From: Stuart Summers <stuart.summers@intel.com>
Cc: intel-xe@lists.freedesktop.org, matthew.brost@intel.com,
Stuart Summers <stuart.summers@intel.com>
Subject: [PATCH 6/6] drm/xe: Clean up GuC software state after a wedge
Date: Tue, 14 Oct 2025 18:09:27 +0000 [thread overview]
Message-ID: <20251014180927.105077-7-stuart.summers@intel.com> (raw)
In-Reply-To: <20251014180927.105077-1-stuart.summers@intel.com>
Comments also added to the code, but in the event of
a wedge or a hardware failure while communication with
GuC is outstanding (e.g. during a schedule disable or
context deregistration), the driver doesn't automatically
reset the software state as it would in a typical GT reset
since we are trying to save the state for debug. However
once the user unbinds the driver we still need to go through
and clean everything up for these exec queues so we don't
leak memory on the DRM side (e.g. LRC or LRC BO).

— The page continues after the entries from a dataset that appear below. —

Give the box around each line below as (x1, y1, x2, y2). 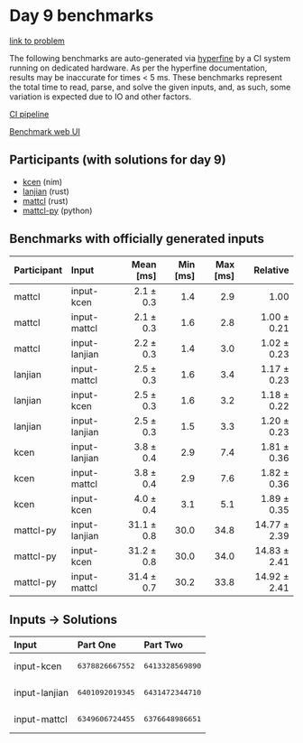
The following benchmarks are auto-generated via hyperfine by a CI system (9, 52, 291, 63)
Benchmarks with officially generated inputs (9, 231, 264, 246)
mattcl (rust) (22, 195, 69, 206)
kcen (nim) (22, 176, 63, 187)
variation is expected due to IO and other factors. (9, 91, 192, 102)
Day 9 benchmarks (9, 5, 154, 26)
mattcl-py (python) (22, 205, 93, 216)
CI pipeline (9, 108, 50, 119)
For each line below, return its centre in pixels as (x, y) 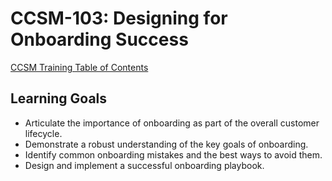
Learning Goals (59, 98)
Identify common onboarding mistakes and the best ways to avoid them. (173, 154)
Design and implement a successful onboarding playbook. (144, 165)
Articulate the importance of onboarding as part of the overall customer (172, 123)
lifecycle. (43, 133)
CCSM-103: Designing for (119, 18)
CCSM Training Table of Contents (79, 67)
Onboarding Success (99, 39)
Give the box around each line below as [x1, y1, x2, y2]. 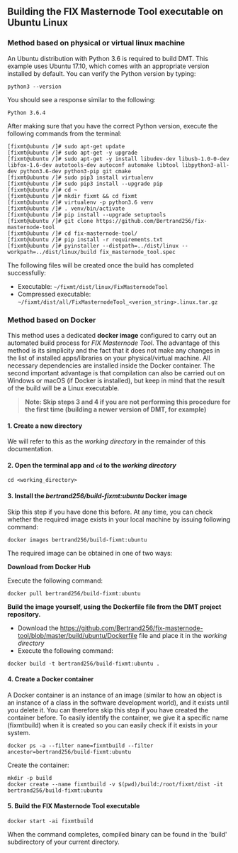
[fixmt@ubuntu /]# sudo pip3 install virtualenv [7, 174, 154, 181]
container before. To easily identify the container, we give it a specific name [7, 713, 229, 722]
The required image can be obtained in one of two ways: [7, 549, 173, 557]
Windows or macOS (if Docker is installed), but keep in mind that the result [7, 376, 225, 385]
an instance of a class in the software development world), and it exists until [7, 698, 229, 707]
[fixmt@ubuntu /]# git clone [7, 217, 93, 224]
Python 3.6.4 [7, 109, 46, 116]
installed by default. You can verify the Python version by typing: [7, 69, 196, 77]
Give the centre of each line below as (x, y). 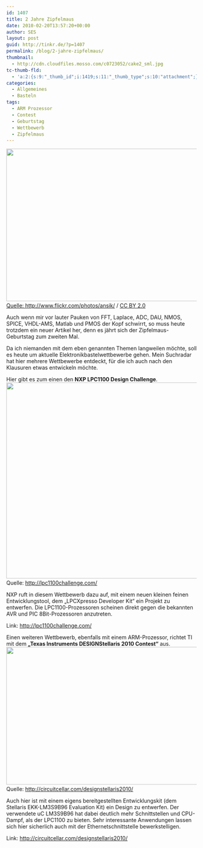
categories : (21, 83)
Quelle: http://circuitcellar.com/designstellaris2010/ (70, 789)
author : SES (21, 32)
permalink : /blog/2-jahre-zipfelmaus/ (55, 51)
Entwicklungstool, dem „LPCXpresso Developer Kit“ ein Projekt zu (88, 601)
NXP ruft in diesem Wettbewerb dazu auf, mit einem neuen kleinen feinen (98, 595)
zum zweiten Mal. (57, 337)
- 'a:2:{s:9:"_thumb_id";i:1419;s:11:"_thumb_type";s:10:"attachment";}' (106, 77)
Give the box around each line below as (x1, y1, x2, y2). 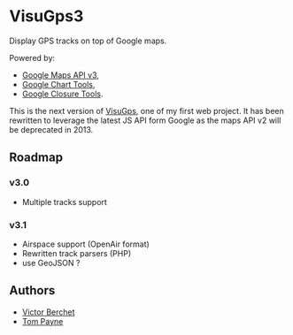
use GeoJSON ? (21, 257, 81, 268)
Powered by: (9, 52, 56, 63)
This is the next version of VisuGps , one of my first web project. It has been (9, 105, 285, 116)
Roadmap (9, 150, 64, 165)
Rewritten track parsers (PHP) (21, 247, 131, 258)
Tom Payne (21, 316, 64, 326)
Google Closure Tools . (21, 88, 104, 99)
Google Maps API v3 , (21, 69, 100, 80)
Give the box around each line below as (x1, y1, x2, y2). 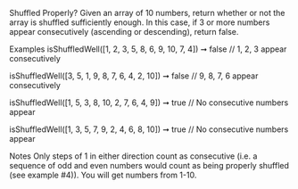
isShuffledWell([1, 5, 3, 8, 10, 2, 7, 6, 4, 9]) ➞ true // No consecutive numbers (9, 97, 289, 108)
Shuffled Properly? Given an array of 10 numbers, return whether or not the (9, 8, 286, 18)
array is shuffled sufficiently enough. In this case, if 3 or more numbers (9, 17, 270, 28)
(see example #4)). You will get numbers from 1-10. (9, 169, 197, 180)
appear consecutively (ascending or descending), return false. (9, 27, 239, 37)
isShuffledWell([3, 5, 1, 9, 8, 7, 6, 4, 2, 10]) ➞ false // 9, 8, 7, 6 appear (9, 70, 259, 81)
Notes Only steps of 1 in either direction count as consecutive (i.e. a (9, 151, 258, 161)
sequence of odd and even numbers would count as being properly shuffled (9, 160, 290, 170)
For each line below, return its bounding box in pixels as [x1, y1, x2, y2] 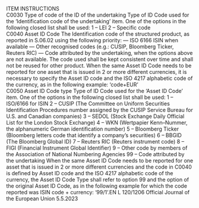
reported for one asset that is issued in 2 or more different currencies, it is [6, 69, 187, 75]
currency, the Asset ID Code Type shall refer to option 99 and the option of [6, 176, 189, 183]
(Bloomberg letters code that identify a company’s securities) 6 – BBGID [6, 132, 182, 139]
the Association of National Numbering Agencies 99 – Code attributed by [6, 151, 185, 157]
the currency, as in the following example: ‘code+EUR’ [6, 81, 138, 88]
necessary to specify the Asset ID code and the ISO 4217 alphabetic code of [6, 74, 193, 82]
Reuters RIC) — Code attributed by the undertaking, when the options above [6, 49, 193, 56]
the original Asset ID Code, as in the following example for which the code [6, 182, 187, 190]
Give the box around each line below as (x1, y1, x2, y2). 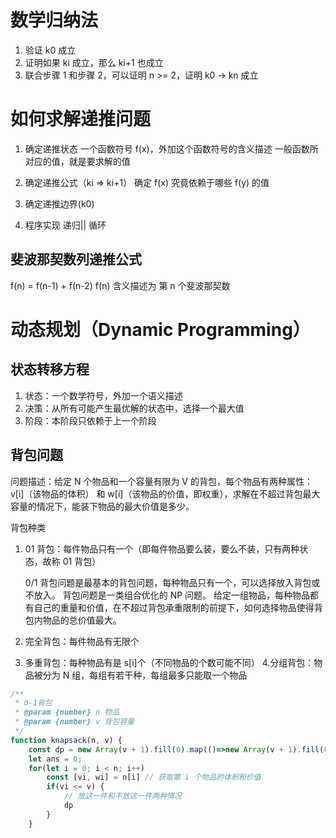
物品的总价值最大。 (42, 614, 122, 626)
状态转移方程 (10, 361, 90, 378)
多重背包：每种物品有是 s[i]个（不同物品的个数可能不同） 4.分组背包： (24, 656, 315, 668)
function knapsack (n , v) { (10, 735, 123, 745)
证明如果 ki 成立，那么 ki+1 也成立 (24, 56, 164, 68)
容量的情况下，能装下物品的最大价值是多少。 (10, 500, 195, 512)
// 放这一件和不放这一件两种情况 (63, 791, 182, 801)
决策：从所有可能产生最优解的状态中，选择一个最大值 (24, 402, 245, 414)
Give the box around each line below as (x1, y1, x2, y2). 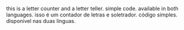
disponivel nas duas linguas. (6, 18, 76, 24)
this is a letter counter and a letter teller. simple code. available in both (6, 5, 179, 12)
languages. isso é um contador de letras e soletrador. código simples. (6, 11, 178, 18)
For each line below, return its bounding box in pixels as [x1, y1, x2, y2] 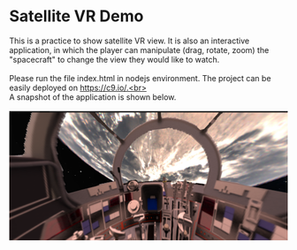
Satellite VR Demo [9, 6, 144, 27]
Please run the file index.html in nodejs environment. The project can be [9, 72, 271, 83]
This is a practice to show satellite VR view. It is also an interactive [9, 35, 250, 46]
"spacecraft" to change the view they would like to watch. [9, 54, 220, 64]
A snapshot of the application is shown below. [9, 91, 177, 102]
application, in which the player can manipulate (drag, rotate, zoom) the [9, 44, 270, 55]
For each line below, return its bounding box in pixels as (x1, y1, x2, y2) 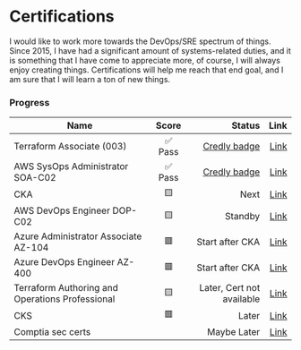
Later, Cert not (199, 282, 261, 295)
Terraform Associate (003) (13, 141, 127, 153)
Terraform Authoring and (13, 282, 118, 295)
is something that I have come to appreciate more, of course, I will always (9, 55, 280, 65)
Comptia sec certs (13, 326, 91, 338)
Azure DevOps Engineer (13, 256, 115, 269)
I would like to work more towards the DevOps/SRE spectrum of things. (9, 36, 271, 47)
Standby (225, 210, 261, 223)
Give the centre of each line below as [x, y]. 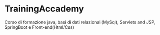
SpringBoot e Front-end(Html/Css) [40, 27]
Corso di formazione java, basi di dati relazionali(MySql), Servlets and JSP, [80, 22]
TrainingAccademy [44, 9]
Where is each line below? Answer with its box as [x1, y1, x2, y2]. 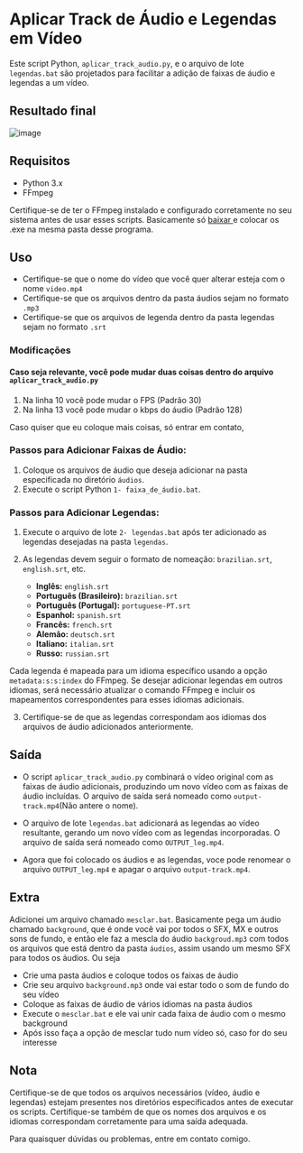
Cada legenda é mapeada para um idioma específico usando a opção [9, 666, 268, 677]
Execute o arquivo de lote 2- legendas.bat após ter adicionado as [22, 527, 268, 538]
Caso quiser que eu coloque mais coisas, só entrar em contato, [9, 421, 244, 432]
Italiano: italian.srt [35, 639, 115, 650]
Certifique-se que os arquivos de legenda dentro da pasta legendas [22, 312, 275, 323]
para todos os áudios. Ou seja [9, 952, 121, 963]
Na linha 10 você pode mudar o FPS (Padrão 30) [22, 394, 202, 405]
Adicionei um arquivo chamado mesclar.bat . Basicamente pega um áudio [9, 914, 281, 925]
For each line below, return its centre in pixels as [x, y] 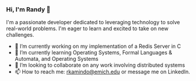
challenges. [20, 35]
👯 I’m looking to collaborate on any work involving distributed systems [100, 65]
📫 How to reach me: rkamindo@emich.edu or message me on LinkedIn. [102, 72]
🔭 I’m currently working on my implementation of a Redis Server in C [98, 46]
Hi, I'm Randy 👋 [28, 9]
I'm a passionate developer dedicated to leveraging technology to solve [93, 22]
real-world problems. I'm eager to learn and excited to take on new [87, 28]
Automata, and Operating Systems [56, 59]
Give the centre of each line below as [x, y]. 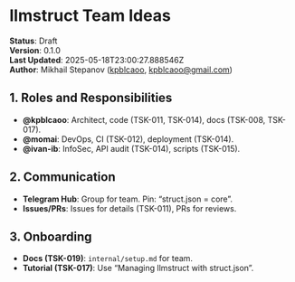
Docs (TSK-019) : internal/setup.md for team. [107, 258]
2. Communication [62, 177]
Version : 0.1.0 [35, 50]
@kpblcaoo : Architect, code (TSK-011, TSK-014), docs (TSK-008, [144, 119]
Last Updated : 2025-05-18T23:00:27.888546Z [97, 60]
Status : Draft [33, 41]
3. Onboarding [51, 236]
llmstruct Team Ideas [90, 16]
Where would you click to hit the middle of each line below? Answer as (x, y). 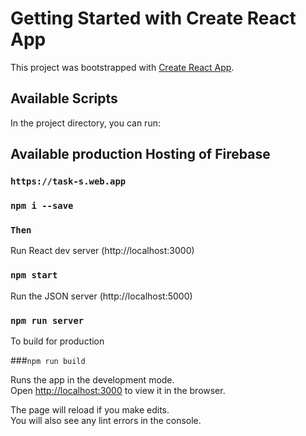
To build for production (57, 341)
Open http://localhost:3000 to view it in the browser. (118, 390)
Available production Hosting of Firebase (140, 154)
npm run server (47, 320)
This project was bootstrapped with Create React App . (122, 67)
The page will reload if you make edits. (90, 409)
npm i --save (42, 205)
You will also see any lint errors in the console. (106, 420)
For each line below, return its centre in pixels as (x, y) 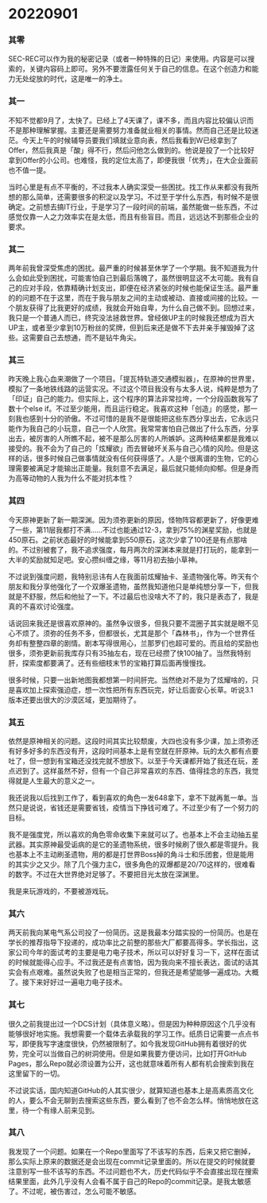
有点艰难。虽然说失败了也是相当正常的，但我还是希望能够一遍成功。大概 (140, 972)
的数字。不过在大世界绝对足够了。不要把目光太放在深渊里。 (106, 874)
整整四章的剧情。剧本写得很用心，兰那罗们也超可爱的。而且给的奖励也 (144, 643)
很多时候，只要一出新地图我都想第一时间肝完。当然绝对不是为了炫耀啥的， (130, 680)
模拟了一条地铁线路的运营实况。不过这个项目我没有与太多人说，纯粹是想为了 (133, 389)
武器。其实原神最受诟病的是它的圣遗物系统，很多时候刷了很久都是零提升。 (130, 844)
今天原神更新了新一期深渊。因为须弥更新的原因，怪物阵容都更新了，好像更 (130, 520)
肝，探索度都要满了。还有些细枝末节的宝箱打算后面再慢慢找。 (109, 663)

Add a kick start to the DRM scheduler to handle any outstanding
messages on hold during the wedge and go through the GuC stop
flow to simulate that reset on teardown.
Signed-off-by: Stuart Summers <stuart.summers@intel.com>
---
drivers/gpu/drm/xe/xe_guc_submit.c | 15 +++++++++++++++
1 file changed, 15 insertions(+)
diff --git a/drivers/gpu/drm/xe/xe_guc_submit.c b/drivers/gpu/drm/xe/xe_guc_submit.c
index 5ec1e4a83d68..0bbae336c722 100644
--- a/drivers/gpu/drm/xe/xe_guc_submit.c
+++ b/drivers/gpu/drm/xe/xe_guc_submit.c
@@ -276,6 +276,14 @@ static void guc_submit_fini(struct drm_device *drm, void *arg)
struct xe_gt *gt = guc_to_gt(guc);
int ret;
+ /*
+ * If GuC stopped responding during deregistration
+ * some queues can be left in a bad state. Ensure
+ * these are all cleaned up by going through the
+ * GuC software reset flow.
+ */
+ xe_guc_stop(guc);
+
ret = wait_event_timeout(guc->submission_state.fini_wq,
xa_empty(&guc->submission_state.exec_queue_lookup),
HZ * 5);
@@ -295,6 +303,13 @@ static void guc_submit_wedged_fini(void *arg)
mutex_lock(&guc->submission_state.lock);
xa_for_each(&guc->submission_state.exec_queue_lookup, index, q) {
+ /*
+ * Kick start the scheduler since some messages
+ * might have been added while the scheduler was
+ * stopped during a wedge event.
+ */
+ xe_sched_submission_start(&q->guc->sched);
+
if (exec_queue_wedged(q)) {
mutex_unlock(&guc->submission_state.lock);
xe_exec_queue_put(q);
--
2.34.1
next prev parent reply other threads:[~2025-10-14 18:09 UTC|newest]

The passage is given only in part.